Cultural History
Before moving to Sirkkala, Cultural
History located in Arwidssonstreet's
wooden army barracks.
Cultural history studies how the people of the past interacted with their environment, how they experienced and conceived their world. Attention is paid to the agents of history that spun their webs of significance and also changed them to those social practices that connected and disconnected people of the past; and to that tangible, concrete, bodily world in which they lived and experienced their surroundings, both real and imagined. Cultural history, then, is not limited to the worlds of science, art and religion, but embraces ways of life as mental, material and social practices, also addressing them at the level of ways of thinking, mentalities and emotions.
Temporality, continuities and discontinuities, are integral notions to Cultural History. Meanings, signs, symbols and representations are, and were, in constant flow, under circulation and change, in a perpetual process of becoming. But there are slower rhythms, deeply rooted assemblages, like the gender system or religious beliefs, that need to be considered over a long period of time. Cultural History studies both, investigating long-term as well as short-term phenomena.
Research and teaching in the Department of Cultural History at the University of Turku
Research and teaching in Cultural History covers the history of Western civilisation from antiquity to the present day, emphasising historical and holistic perspectives. The subject aims at providing students with an understanding of the relationships between different domains of culture and to construct an overall picture of the past and different historical periods.
Cultural History in Turku is open to interdisciplinary approaches and new methodological insights. Research interests span ancient through medieval to early modern and contemporary fields: media history, gender history, the history of technology, place, material culture and environment, urban cultures and nineteenth and twentienth centuries.
Department's history
When the Department of Cultural History was established in 1972, Cultural History was defined as a study of high culture. The definition was extended in 1978 on the appointment of Cultural History's first chair Veikko Litzen. In Litzen's view culture covered all human activity, so that in the eyes of a cultural historian the medieval cathedral and the 1920s T-Ford were both equally culturally significant. Litzen also emphasized culture's communicative nature in which the dialectic between humans and their surroundings was essential.
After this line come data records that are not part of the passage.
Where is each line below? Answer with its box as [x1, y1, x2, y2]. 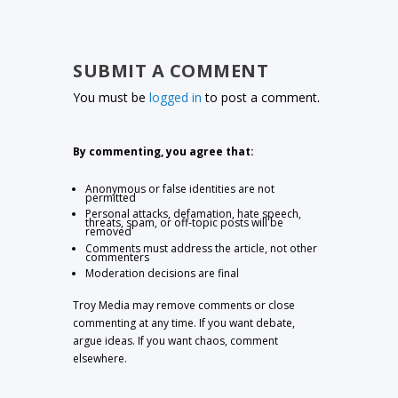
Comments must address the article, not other [85, 240, 318, 256]
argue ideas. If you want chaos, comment [73, 332, 279, 348]
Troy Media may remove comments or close [73, 297, 296, 313]
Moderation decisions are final [85, 266, 240, 282]
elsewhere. [73, 350, 128, 366]
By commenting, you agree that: [73, 143, 255, 159]
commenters [85, 249, 150, 265]
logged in [149, 88, 203, 106]
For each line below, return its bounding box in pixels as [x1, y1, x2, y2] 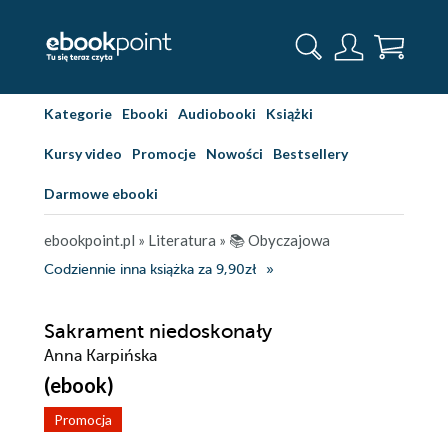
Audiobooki [178, 105, 256, 122]
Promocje [132, 145, 196, 162]
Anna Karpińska [44, 347, 157, 365]
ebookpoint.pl [44, 231, 135, 249]
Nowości [206, 145, 263, 162]
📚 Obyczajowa [229, 231, 330, 249]
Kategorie [44, 105, 112, 122]
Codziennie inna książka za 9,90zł [44, 262, 256, 277]
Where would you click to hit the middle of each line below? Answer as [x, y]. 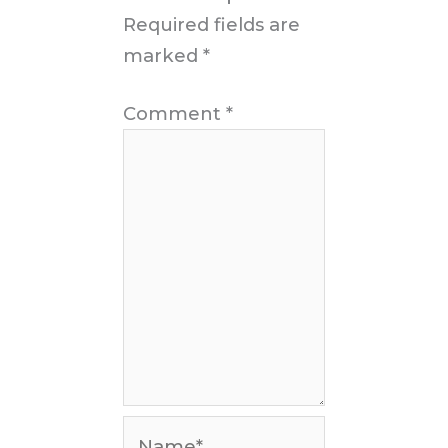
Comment [175, 113]
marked [163, 55]
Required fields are [212, 24]
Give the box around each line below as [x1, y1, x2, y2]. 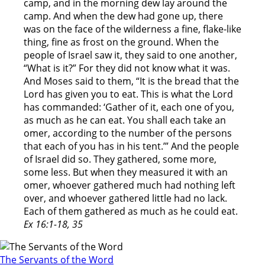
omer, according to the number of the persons [24, 127, 232, 140]
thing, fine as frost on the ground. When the [24, 35, 219, 49]
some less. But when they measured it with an [24, 166, 228, 179]
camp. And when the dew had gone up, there [24, 9, 223, 23]
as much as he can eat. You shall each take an [24, 114, 226, 127]
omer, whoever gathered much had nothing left [24, 179, 235, 192]
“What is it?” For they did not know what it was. [24, 62, 230, 75]
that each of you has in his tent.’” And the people [24, 140, 239, 153]
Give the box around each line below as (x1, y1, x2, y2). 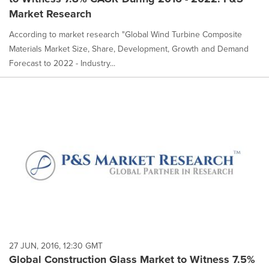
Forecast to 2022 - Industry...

Next major change occurred in the 1980s when the linguistic turn and the emergence of "new" cultural history shaped the understanding of culture. Since then cultural historians have tended to emphasize the linguistic foundation of culture and human reasoning. Along with new cultural history came new and expanded viewpoints, such as history of everyday life, microhistory and gender history.
Today Cultural History is in its forties. It has matured into a versatile subject with strong international connections as an active member of the International Society for Cultural History (ISCH). Our international profile, together with our enthusiastic students and our researchers ensure that the discussion about the essence of cultural history continues.